What you should do: Only the lines from the start of the data through the line containing "Systems International, einem" should be written out, exactly as they are, with both ends included and the pictures left out.

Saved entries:
* * * *

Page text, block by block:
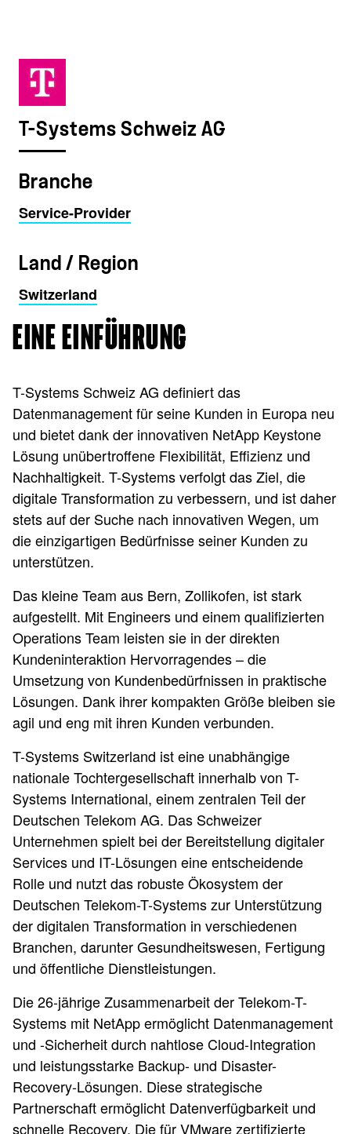
T-Systems Schweiz AG
Branche
Service-Provider
Land / Region
Switzerland
EINE EINFÜHRUNG
T-Systems Schweiz AG definiert das
Datenmanagement für seine Kunden in Europa neu
und bietet dank der innovativen NetApp Keystone
Lösung unübertroffene Flexibilität, Effizienz und
Nachhaltigkeit. T-Systems verfolgt das Ziel, die
digitale Transformation zu verbessern, und ist daher
stets auf der Suche nach innovativen Wegen, um
die einzigartigen Bedürfnisse seiner Kunden zu
unterstützen.
Das kleine Team aus Bern, Zollikofen, ist stark
aufgestellt. Mit Engineers und einem qualifizierten
Operations Team leisten sie in der direkten
Kundeninteraktion Hervorragendes – die
Umsetzung von Kundenbedürfnissen in praktische
Lösungen. Dank ihrer kompakten Größe bleiben sie
agil und eng mit ihren Kunden verbunden.
T-Systems Switzerland ist eine unabhängige
nationale Tochtergesellschaft innerhalb von T-
Systems International, einem zentralen Teil der
Deutschen Telekom AG. Das Schweizer
Unternehmen spielt bei der Bereitstellung digitaler
Services und IT-Lösungen eine entscheidende
Rolle und nutzt das robuste Ökosystem der
Deutschen Telekom-T-Systems zur Unterstützung
der digitalen Transformation in verschiedenen
Branchen, darunter Gesundheitswesen, Fertigung
und öffentliche Dienstleistungen.
Die 26-jährige Zusammenarbeit der Telekom-T-
Systems mit NetApp ermöglicht Datenmanagement
und -Sicherheit durch nahtlose Cloud-Integration
und leistungsstarke Backup- und Disaster-
Recovery-Lösungen. Diese strategische
Partnerschaft ermöglicht Datenverfügbarkeit und
schnelle Recovery. Die für VMware zertifizierte
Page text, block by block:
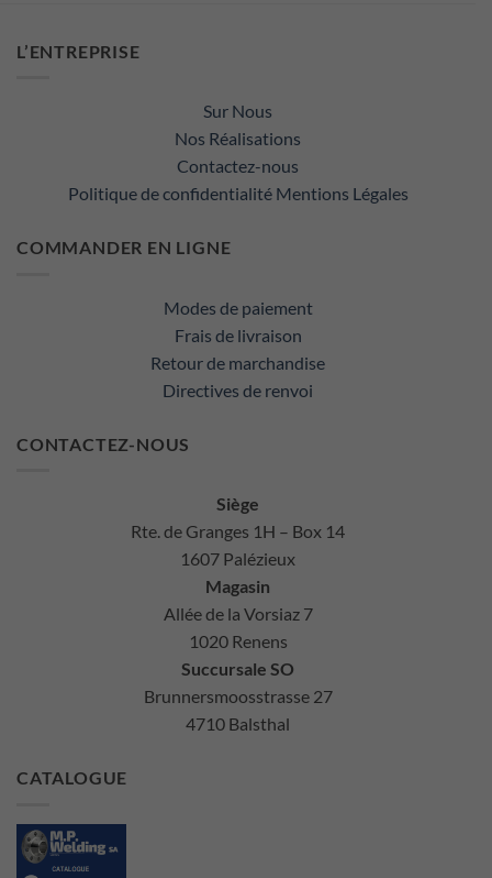
L’ENTREPRISE
Sur Nous
Nos Réalisations
Contactez-nous
Politique de confidentialité Mentions Légales
COMMANDER EN LIGNE
Modes de paiement
Frais de livraison
Retour de marchandise
Directives de renvoi
CONTACTEZ-NOUS
Siège
Rte. de Granges 1H – Box 14
1607 Palézieux
Magasin
Allée de la Vorsiaz 7
1020 Renens
Succursale SO
Brunnersmoosstrasse 27
4710 Balsthal
CATALOGUE
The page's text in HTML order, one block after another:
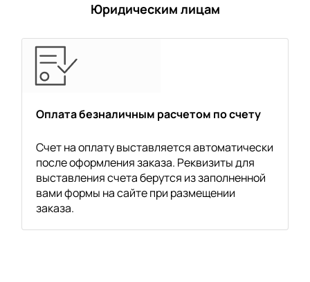
Юридическим лицам
Оплата безналичным расчетом по счету
Счет на оплату выставляется автоматически
после оформления заказа. Реквизиты для
выставления счета берутся из заполненной
вами формы на сайте при размещении
заказа.
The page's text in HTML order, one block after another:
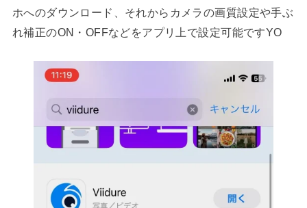
ホへのダウンロード、それからカメラの画質設定や手ぶ
れ補正のON・OFFなどをアプリ上で設定可能ですYO
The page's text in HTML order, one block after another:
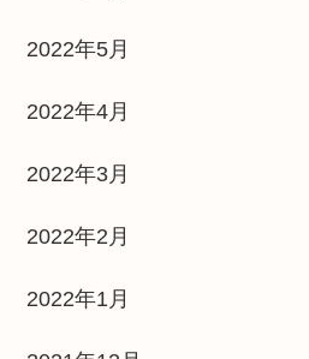
2022年5月
2022年4月
2022年3月
2022年2月
2022年1月
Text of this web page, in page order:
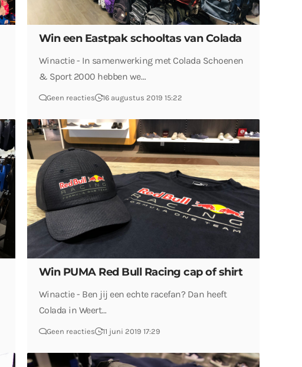
Win een Eastpak schooltas van Colada
Winactie - In samenwerking met Colada Schoenen
& Sport 2000 hebben we…
Geen reacties 16 augustus 2019 15:22
Win PUMA Red Bull Racing cap of shirt
Winactie - Ben jij een echte racefan? Dan heeft
Colada in Weert…
Geen reacties 11 juni 2019 17:29
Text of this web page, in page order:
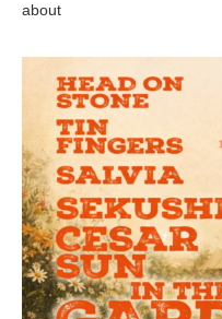
about
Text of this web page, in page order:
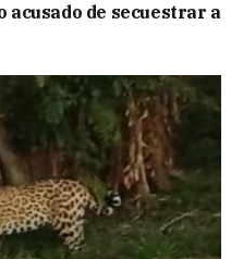
de secuestrar a
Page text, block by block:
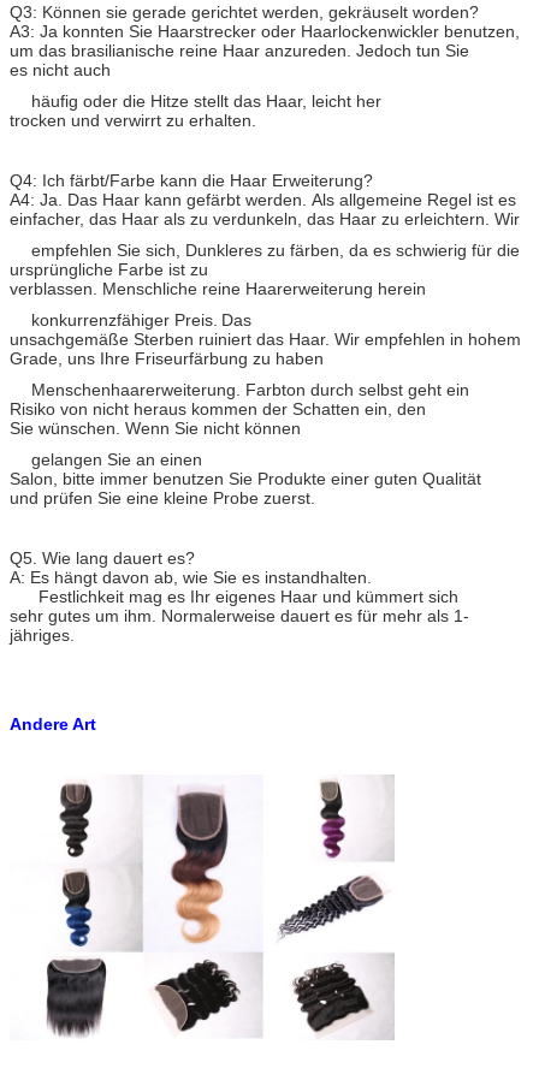
Q3: Können sie gerade gerichtet werden, gekräuselt worden?
A3: Ja konnten Sie Haarstrecker oder Haarlockenwickler benutzen,
um das brasilianische reine Haar anzureden. Jedoch tun Sie
es nicht auch
häufig oder die Hitze stellt das Haar, leicht her
trocken und verwirrt zu erhalten.
Q4: Ich färbt/Farbe kann die Haar Erweiterung?
A4: Ja. Das Haar kann gefärbt werden. Als allgemeine Regel ist es
einfacher, das Haar als zu verdunkeln, das Haar zu erleichtern. Wir
empfehlen Sie sich, Dunkleres zu färben, da es schwierig für die
ursprüngliche Farbe ist zu
verblassen. Menschliche reine Haarerweiterung herein
konkurrenzfähiger Preis. Das
unsachgemäße Sterben ruiniert das Haar. Wir empfehlen in hohem
Grade, uns Ihre Friseurfärbung zu haben
Menschenhaarerweiterung. Farbton durch selbst geht ein
Risiko von nicht heraus kommen der Schatten ein, den
Sie wünschen. Wenn Sie nicht können
gelangen Sie an einen
Salon, bitte immer benutzen Sie Produkte einer guten Qualität
und prüfen Sie eine kleine Probe zuerst.
Q5. Wie lang dauert es?
A: Es hängt davon ab, wie Sie es instandhalten.
Festlichkeit mag es Ihr eigenes Haar und kümmert sich
sehr gutes um ihm. Normalerweise dauert es für mehr als 1-
jähriges.
Andere Art
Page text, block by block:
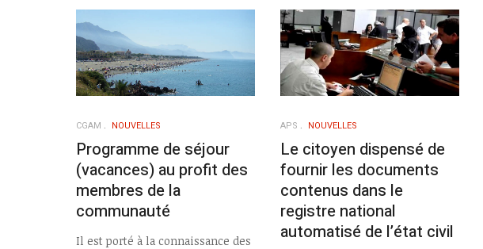
CGAM NOUVELLES
Programme de séjour
(vacances) au profit des
membres de la
communauté
Il est porté à la connaissance des
APS NOUVELLES
Le citoyen dispensé de
fournir les documents
contenus dans le
registre national
automatisé de l’état civil
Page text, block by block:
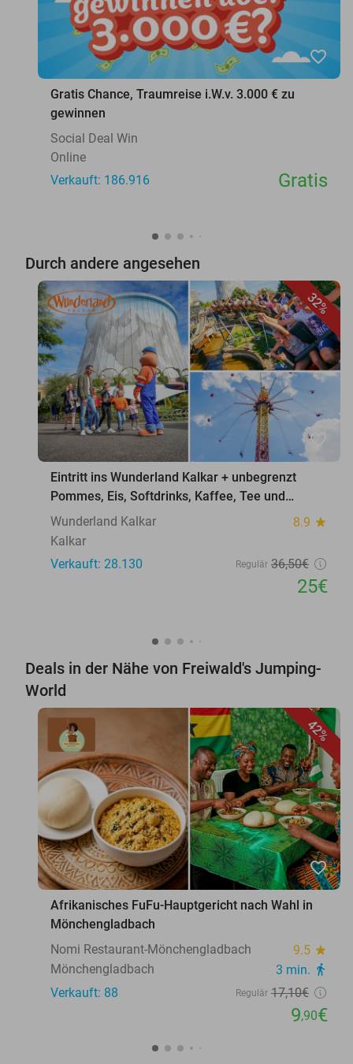
favorite_border
Gratis Chance, Traumreise i.W.v. 3.000 € zu
gewinnen
Social Deal Win
Online
Verkauft: 186.916
Gratis
Durch andere angesehen
32%
favorite_border
Eintritt ins Wunderland Kalkar + unbegrenzt
Pommes, Eis, Softdrinks, Kaffee, Tee und
Softeis
Wunderland Kalkar 8.9 star
Kalkar
Verkauft: 28.130
Regulär 36,50€
25€
Deals in der Nähe von Freiwald's Jumping-
World
42%
favorite_border
Afrikanisches FuFu-Hauptgericht nach Wahl in
Mönchengladbach
Nomi Restaurant-Mönchengladbach
9.5 star
Mönchengladbach 3 min. directions_walk
Verkauft: 88 Regulär 17,10€
9,90€
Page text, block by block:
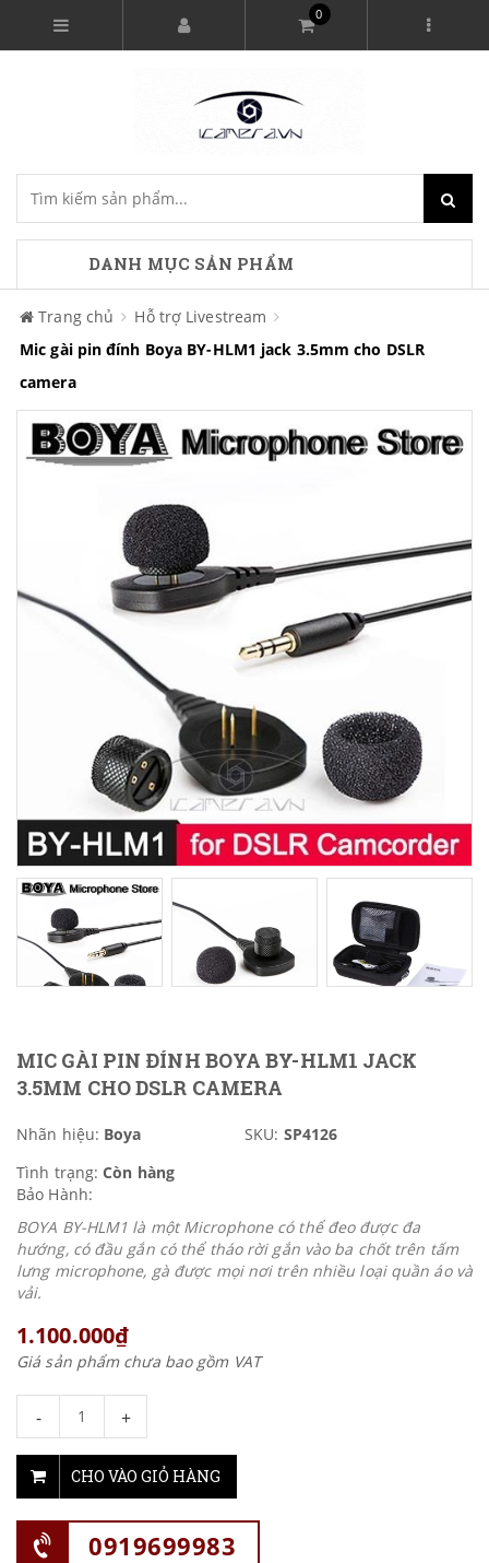
0
DANH MỤC SẢN PHẨM
Trang chủ
Hỗ trợ Livestream
Mic gài pin đính Boya BY-HLM1 jack 3.5mm cho DSLR
camera
MIC GÀI PIN ĐÍNH BOYA BY-HLM1 JACK
3.5MM CHO DSLR CAMERA
Nhãn hiệu: Boya SKU: SP4126
Tình trạng: Còn hàng
Bảo Hành:
BOYA BY-HLM1 là một Microphone có thể đeo được đa
hướng, có đầu gắn có thể tháo rời gắn vào ba chốt trên tấm
lưng microphone, gà được mọi nơi trên nhiều loại quần áo và
vải.
1.100.000₫
Giá sản phẩm chưa bao gồm VAT
- +
CHO VÀO GIỎ HÀNG
0919699983
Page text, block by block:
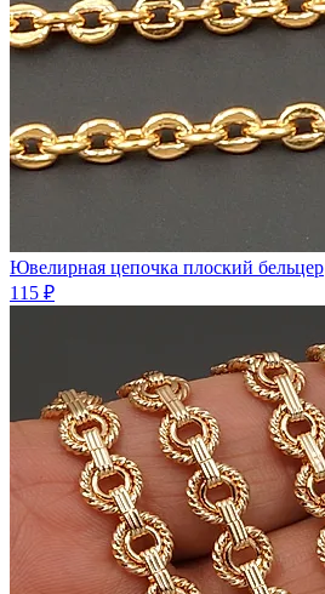
Ювелирная цепочка плоский бельцер
115 ₽
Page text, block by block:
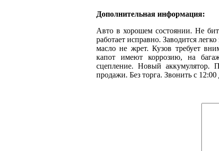
Дополнительная информация:
Авто в хорошем состоянии. Не
работает исправно. Заводится
масло не жрет. Кузов требует
капот имеют коррозию, на
сцепление. Новый аккумулятор.
продажи. Без торга. Звонить с 12:00
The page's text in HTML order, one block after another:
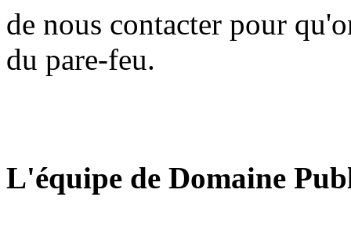
de nous contacter pour
du pare-feu.
L'équipe de Domaine
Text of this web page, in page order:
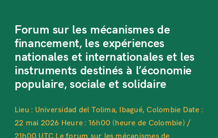
Forum sur les mécanismes de
financement, les expériences
nationales et internationales et les
instruments destinés à l’économie
populaire, sociale et solidaire
Lieu : Universidad del Tolima, Ibagué, Colombie Date :
22 mai 2026 Heure : 16h00 (heure de Colombie) /
21h00 UTC Le forum sur les mécanismes de
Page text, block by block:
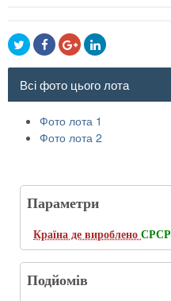
Всі фото цього лота
Фото лота 1
Фото лота 2
Параметри
Країна де вироблено СРСР
Подйомів
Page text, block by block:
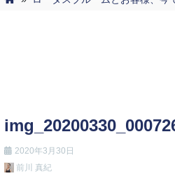
2020年3月30日
前川 真紀
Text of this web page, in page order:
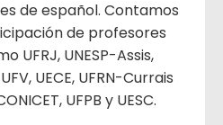
de español. Contamos
de profesores
UFRJ, UNESP-Assis,
UECE, UFRN-Currais
UFPB y UESC.
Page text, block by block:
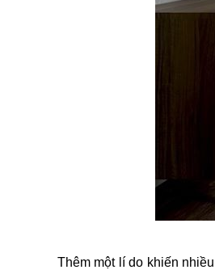
Thêm một lí do khiến
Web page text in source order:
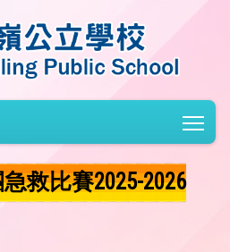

* * * *

Result below:
Page text, block by block:
T-Systems Schweiz AG
Branche
Service-Provider
Land / Region
Switzerland
EINE EINFÜHRUNG
T-Systems Schweiz AG definiert das
Datenmanagement für seine Kunden in Europa neu
und bietet dank der innovativen NetApp Keystone
Lösung unübertroffene Flexibilität, Effizienz und
Nachhaltigkeit. T-Systems verfolgt das Ziel, die
digitale Transformation zu verbessern, und ist daher
stets auf der Suche nach innovativen Wegen, um
die einzigartigen Bedürfnisse seiner Kunden zu
unterstützen.
Das kleine Team aus Bern, Zollikofen, ist stark
aufgestellt. Mit Engineers und einem qualifizierten
Operations Team leisten sie in der direkten
Kundeninteraktion Hervorragendes – die
Umsetzung von Kundenbedürfnissen in praktische
Lösungen. Dank ihrer kompakten Größe bleiben sie
agil und eng mit ihren Kunden verbunden.
T-Systems Switzerland ist eine unabhängige
nationale Tochtergesellschaft innerhalb von T-
Systems International, einem zentralen Teil der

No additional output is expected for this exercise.